Nostalgie resultiert aus Einsamkeit

Nostalgie: Person ist alleine bei Regen mit einem Regenschirm in der nächtlichen Stadt unterwegs

Du streifst in den Semesterferien durch die scheinbar ausgestorbene Stadt. Es ist dunkel und trüb, der Herbst hat den Sommer endgültig abgelöst. All deine Freunde und Bekannten sind über die Ferien entweder nach Hause oder in den Urlaub gefahren – nur du bist geblieben und fragst dich mittlerweile, was du dir dabei gedacht hast. Ziellos läufst du umher und weißt nicht so recht, was du mit dir anfangen sollst. Plötzlich bemerkst du, dass du ganz unbewusst euren Lieblings-Club angesteuert hast. Er hat geschlossen und sieht bei Tag etwa so trostlos aus wie du wahrscheinlich gerade – wie du hier jetzt stehst. Alleine. Im leichten Nieselregen. Es könnte genauso gut eine verdammt traurige Szene aus einem verdammt traurigen Film sein.

Du fühlst dich einsam. Da schießt es dir auf einmal in den Kopf. Vor drei Wochen hast du mit deinen besten Freunden hier das Ende der Prüfungsphase gefeiert. Es war euch egal, ob ihr die Klausuren und Hausarbeiten bestanden habt – Hauptsache es war vorbei! Die Anspannung der letzten stressigen Wochen ist von euch abgefallen und ihr wart einfach ausgelassen und glücklich. Mit ein bisschen Alkohol habt ihr diese Euphorie bewusst verstärkt, bis sie euch komplett ausgefüllt hat. Ihr habt getanzt, als würde euch keiner zuschauen; habt gelacht, bis euch der Bauch weh tat und euch eurer wieder gewonnen Freiheit erfreut.

Nostalgie beflügelt

Nostalgie: Junger Mann mit einer Kamera in der Hand springt von einem Waggon auf einen anderen

Auf einmal spürst du all die Gefühle dieses Abends wieder in dir aufblühen! Du weißt, ihr werdet noch viele solcher Momente erleben, denn du stehst ja noch relativ am Anfang deines Studiums. Du weißt, deine Freunde haben dich nicht verlassen – sie werden bald wieder da sein! Du fühlst dich ihnen plötzlich so nah, als wären sie bei dir. Als würden sie jetzt hier mit dir vor dem leeren Club stehen und die gleichen Gedanken und Gefühle haben wie du.

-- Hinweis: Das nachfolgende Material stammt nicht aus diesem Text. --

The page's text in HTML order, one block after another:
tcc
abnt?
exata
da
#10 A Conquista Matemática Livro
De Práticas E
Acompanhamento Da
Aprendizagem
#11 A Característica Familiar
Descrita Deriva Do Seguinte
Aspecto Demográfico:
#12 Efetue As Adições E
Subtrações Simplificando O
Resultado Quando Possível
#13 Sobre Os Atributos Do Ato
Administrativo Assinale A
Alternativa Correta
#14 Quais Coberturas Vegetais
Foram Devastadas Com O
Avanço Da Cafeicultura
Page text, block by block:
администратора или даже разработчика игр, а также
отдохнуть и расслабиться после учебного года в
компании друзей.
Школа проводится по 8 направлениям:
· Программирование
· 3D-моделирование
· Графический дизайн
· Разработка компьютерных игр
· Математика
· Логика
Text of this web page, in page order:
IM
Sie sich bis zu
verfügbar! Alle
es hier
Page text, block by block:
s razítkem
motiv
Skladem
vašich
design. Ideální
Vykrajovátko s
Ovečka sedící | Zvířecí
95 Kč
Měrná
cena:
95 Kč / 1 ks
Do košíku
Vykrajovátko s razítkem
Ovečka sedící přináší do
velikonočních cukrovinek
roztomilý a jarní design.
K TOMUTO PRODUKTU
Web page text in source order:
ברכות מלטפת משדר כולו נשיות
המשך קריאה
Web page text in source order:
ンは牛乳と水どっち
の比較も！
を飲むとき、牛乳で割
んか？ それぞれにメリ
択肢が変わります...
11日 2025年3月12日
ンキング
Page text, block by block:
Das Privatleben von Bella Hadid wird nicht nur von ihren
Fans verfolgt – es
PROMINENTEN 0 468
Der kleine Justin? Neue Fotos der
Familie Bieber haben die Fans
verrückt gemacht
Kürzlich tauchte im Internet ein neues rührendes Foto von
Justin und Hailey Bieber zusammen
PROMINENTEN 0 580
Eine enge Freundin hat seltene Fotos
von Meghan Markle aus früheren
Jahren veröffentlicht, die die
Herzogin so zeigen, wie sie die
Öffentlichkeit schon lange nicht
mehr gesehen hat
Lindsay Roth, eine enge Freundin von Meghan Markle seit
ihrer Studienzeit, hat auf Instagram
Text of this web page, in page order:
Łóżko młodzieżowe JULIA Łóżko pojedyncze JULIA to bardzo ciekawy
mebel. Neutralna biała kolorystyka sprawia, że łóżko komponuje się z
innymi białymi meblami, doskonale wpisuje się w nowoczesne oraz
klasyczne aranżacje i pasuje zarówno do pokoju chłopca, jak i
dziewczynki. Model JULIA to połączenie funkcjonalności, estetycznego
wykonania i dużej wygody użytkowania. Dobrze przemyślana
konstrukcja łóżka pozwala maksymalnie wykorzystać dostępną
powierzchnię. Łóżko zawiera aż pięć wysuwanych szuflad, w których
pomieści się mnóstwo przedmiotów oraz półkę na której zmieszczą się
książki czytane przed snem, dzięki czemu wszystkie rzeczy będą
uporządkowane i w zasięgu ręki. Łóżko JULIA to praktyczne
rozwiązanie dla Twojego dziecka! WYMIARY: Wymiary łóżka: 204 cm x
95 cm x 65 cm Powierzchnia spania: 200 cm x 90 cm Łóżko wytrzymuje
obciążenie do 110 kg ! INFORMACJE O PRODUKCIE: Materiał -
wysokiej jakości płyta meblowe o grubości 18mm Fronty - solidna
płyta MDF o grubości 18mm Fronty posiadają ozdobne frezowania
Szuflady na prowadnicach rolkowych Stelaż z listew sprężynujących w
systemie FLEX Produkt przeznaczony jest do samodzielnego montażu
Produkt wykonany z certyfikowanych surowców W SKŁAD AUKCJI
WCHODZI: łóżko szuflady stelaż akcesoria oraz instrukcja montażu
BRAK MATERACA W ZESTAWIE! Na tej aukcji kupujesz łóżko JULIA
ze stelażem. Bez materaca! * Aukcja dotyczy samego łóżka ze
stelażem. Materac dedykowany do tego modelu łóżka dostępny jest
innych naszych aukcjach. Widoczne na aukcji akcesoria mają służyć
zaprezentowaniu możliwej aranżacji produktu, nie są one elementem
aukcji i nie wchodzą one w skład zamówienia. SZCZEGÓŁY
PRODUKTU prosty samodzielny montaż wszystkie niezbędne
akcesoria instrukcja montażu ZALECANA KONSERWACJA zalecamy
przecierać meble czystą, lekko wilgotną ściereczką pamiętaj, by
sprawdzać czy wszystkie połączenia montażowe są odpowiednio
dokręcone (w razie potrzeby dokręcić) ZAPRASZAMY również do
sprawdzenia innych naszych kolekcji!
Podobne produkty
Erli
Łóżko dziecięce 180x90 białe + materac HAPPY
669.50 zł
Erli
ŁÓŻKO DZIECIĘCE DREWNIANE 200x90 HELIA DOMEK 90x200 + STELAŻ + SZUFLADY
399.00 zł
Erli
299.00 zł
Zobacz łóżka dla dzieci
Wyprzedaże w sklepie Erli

Du weißt, dass auch ihnen die Zeit vor ein paar Wochen im Gedächtnis geblieben ist – als wertvolle Erinnerung. Vielleicht denken sie ja auch gerade daran zurück – wie lustig wäre das! Du fühlst dich beflügelt. Es ist doch gar nicht so schlecht, die Stadt einmal für sich zu haben! Du verspürst die Lust, dir deine eigenen Momente zu schaffen, an die du dich dann später leicht wehmütig zurück erinnern kannst. Du könntest deine Kamera auspacken und auf Fototour gehen. Das hattest du schon lange vor.

Dass positive Effekte wie Euphorie oder Glück durch Nostalgie ausgelöst werden, bestätigt die Studie von Wildschut, Sedikides, Arndt und Routledge (2008). Sie arrangierten mehrere empirische Experimente, in denen Studenten emotionale Momente aus ihrer Vergangenheit aufschreiben sollten. Die Probanden fühlten sich danach glücklich. Auch wenn nach ihrer Aussage ein wenig Traurigkeit mitschwang, überwogen die Glücksgefühle deutlich! Sie versetzten die Studenten außerdem in einen Zustand von Einsamkeit, woraufhin diese dazu tendierten, nostalgisch zu werden – weil es ihnen dabei helfe, sich wieder besser zu fühlen.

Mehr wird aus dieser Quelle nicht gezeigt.